At the Library, I discovered Great Wine Made Simple, by Andrea Immer, a terrific book for two reasons. First, master sommelier Immer offers a way to understand and remember the main types of wine that ended wine intimidation for me forever, immediately. Even more important, she organizes the book on a premise that wine tasting should be a done with a group of friends. Brilliant!

With 11 willing friends, I entered wine school—kindergarten, in my case—and the tuition is negligible. With 12 people tasting six bottles, the cost per person is cheaper than most movie tickets. We have graduated now to organizing at least six tastings a year, with the help of Immer and other books, and with hands-on tutorials from local wine wizards like Gary Dornberg of Corner Wine, Sal Marino at the Thoroughbred Shop, and Roger Leasor and "Wine Bob" of Liquor Barn.

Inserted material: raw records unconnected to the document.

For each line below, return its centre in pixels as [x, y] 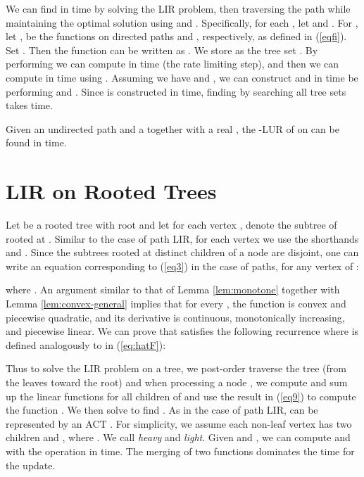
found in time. [36, 142]
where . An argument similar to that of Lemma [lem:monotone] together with [173, 290]
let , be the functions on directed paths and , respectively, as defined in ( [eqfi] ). [176, 36]
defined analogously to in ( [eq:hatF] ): [86, 344]
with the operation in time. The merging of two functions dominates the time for [180, 451]
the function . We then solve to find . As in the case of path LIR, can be [162, 410]
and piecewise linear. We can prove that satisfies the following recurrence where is [182, 331]
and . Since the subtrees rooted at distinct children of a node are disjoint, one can [182, 252]
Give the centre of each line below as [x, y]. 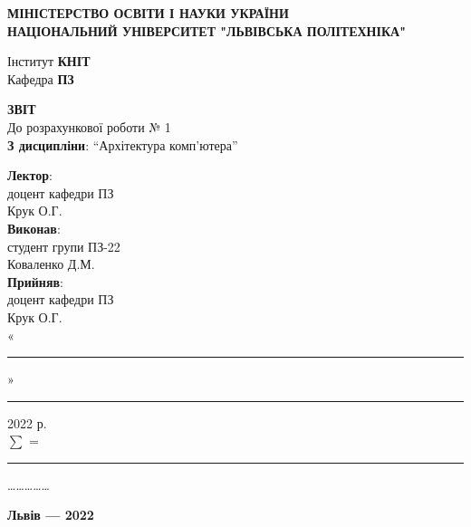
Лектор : [30, 175]
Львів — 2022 [51, 515]
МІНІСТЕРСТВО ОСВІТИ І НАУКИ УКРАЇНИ [148, 13]
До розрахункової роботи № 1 [89, 126]
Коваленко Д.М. [51, 264]
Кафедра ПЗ [41, 78]
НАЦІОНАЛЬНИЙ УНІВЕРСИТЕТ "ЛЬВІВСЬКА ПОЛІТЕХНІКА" [207, 30]
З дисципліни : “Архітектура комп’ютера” [123, 144]
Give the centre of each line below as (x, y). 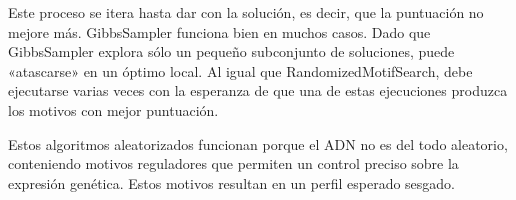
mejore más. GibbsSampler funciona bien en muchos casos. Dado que (219, 31)
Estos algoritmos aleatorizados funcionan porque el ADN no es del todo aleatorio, (258, 143)
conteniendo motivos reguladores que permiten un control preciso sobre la (233, 163)
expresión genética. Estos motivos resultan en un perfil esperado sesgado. (232, 182)
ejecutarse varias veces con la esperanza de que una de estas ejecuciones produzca (258, 90)
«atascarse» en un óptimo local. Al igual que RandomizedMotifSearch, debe (240, 70)
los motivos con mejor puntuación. (113, 109)
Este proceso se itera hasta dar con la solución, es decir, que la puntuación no (246, 12)

When I joined the Wine Guild at Holly Hill Inn, three years ago, higher education began. The best, most practical, interesting higher education ever, thanks to the research and teaching gifts of Steve Mancuso, the Guild Master. The teacher/pupil ration is extraordinary. At monthly tastings, with no more than one large table of tasters at a time, Steve's blend of colorful history, geography, wine tech, and gossip gives each of six wines a memorable personality. Guild membership is free; tasting events usually cost $30, with special benefits for season subscribers. The carefully crafted monthly newsletters alone boost my wine IQ.

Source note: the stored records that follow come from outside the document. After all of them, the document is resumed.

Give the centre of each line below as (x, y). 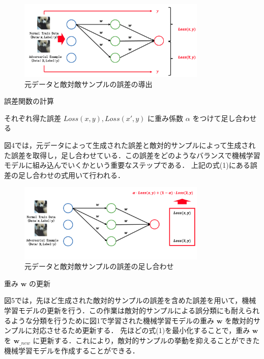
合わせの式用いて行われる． (78, 175)
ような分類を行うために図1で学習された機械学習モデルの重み (112, 320)
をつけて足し (214, 118)
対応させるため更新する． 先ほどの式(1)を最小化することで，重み (141, 330)
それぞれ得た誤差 (33, 118)
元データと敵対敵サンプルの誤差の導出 (89, 84)
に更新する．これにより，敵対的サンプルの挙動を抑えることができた (146, 340)
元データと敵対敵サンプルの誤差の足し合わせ (99, 266)

So even though I started late, after eight years of remediation, I thought I might be ready to enjoy and tell you about an event that happened this week. Shorty's, the popular, handy downtown Lexington grocery at 163 W. Short Street, has sprouted a petite but quite grown-up sibling wine store next door, Cellar 157 (at 157 West Short). Cellar 157 advertised a "Luxury Wine Tasting" through its Facebook page, and I bit...make that "sipped."

The Shorty's chefs produced the food, including a baked cheese pastry, crab Rangoon with two sauces, and a lot of tasty savories.


The event took place upstairs—a surprise space for me—in a handsome, narrow office with large gathering spaces at each end.


Some bows and baubles brought the "Holiday" to the party. Kate and Chris from Vanguard Wines, which imports, distributes, and wholesales wines in Kentucky, Ohio, and Indiana, conducted the tasting.

And what was it like? We tasted nine wines, each distinctive. Two wines stand out for me as being unlike any other of their type that I have tasted. (Insert the usual disclaimer: I am an intermediate beginner at wine tasting.) The tasting opened with Larmandier-Bernier Premier Cru, a "grower Champagne" produced by the same people who grew the grapes (unlike all the familiar big French Champagne producers, who buy and blend grapes from all over the Champagne region to get the flavors they want). The glass  smelled like rising bread, and tasted unlike any other champagne or sparkling wine I had tried. If bread were liquid, light, and prickly, perhaps it would taste like this interesting drink.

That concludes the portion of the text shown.